[Records from a data source]
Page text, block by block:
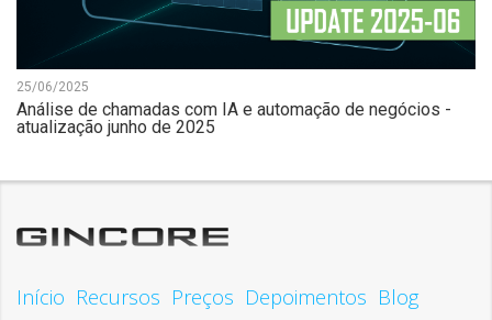
25/06/2025
Análise de chamadas com IA e automação de negócios -
atualização junho de 2025
Início Recursos Preços Depoimentos Blog
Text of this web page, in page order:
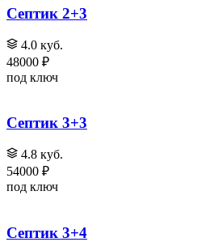
Септик 2+3
4.0 куб.
48000 ₽
под ключ
Септик 3+3
4.8 куб.
54000 ₽
под ключ
Септик 3+4
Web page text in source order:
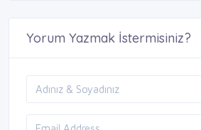
Yorum Yazmak İstermisiniz?
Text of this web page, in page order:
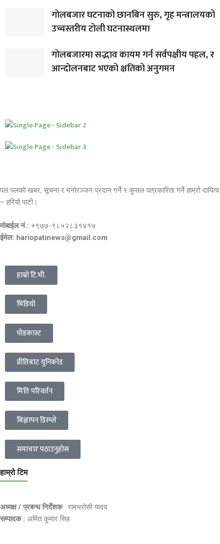
गोलबजार घटनाको छानबिन सुरु, गृह मन्त्रालयको
उच्चस्तरीय टोली घटनास्थलमा
गोलबजारमा सद्भाव कायम गर्न सर्वपक्षीय पहल, र
आन्दोलनबाट भएको क्षतिको अनुगमन
पल पलको खबर, सूचना र मनोरञ्जन प्रदान गर्ने र कुसल पत्रकारिता गर्ने हाम्रो दायित्व
– हरियो पाटी।
मोबाईल नं.: +९७७-९८५२८३१४१७
ईमेल: hariopatinews@gmail.com
हाम्रो टि.भी.
भिडियो
पोडकास्ट
प्रीतिबाट युनिकोड
मिति परिवर्तन
बिज्ञापन डिस्प्ले
समाचार पठाउनुहोस
हाम्रो टिम
अध्यक्ष / प्रबन्ध निर्देशक: रामभरोसी यादव
सम्पादक : अमित कुमार सिह

* [Problem description]
Print every record above exactly, with no pictures.

* [Task result]
Page text, block by block:
25/06/2025
Análise de chamadas com IA e automação de negócios -
atualização junho de 2025
Início Recursos Preços Depoimentos Blog
Text of this web page, in page order:
Септик 2+3
4.0 куб.
48000 ₽
под ключ
Септик 3+3
4.8 куб.
54000 ₽
под ключ
Септик 3+4
Web page text in source order:
Yorum Yazmak İstermisiniz?
Text of this web page, in page order:
गोलबजार घटनाको छानबिन सुरु, गृह मन्त्रालयको
उच्चस्तरीय टोली घटनास्थलमा
गोलबजारमा सद्भाव कायम गर्न सर्वपक्षीय पहल, र
आन्दोलनबाट भएको क्षतिको अनुगमन
पल पलको खबर, सूचना र मनोरञ्जन प्रदान गर्ने र कुसल पत्रकारिता गर्ने हाम्रो दायित्व
– हरियो पाटी।
मोबाईल नं.: +९७७-९८५२८३१४१७
ईमेल: hariopatinews@gmail.com
हाम्रो टि.भी.
भिडियो
पोडकास्ट
प्रीतिबाट युनिकोड
मिति परिवर्तन
बिज्ञापन डिस्प्ले
समाचार पठाउनुहोस
हाम्रो टिम
अध्यक्ष / प्रबन्ध निर्देशक: रामभरोसी यादव
सम्पादक : अमित कुमार सिह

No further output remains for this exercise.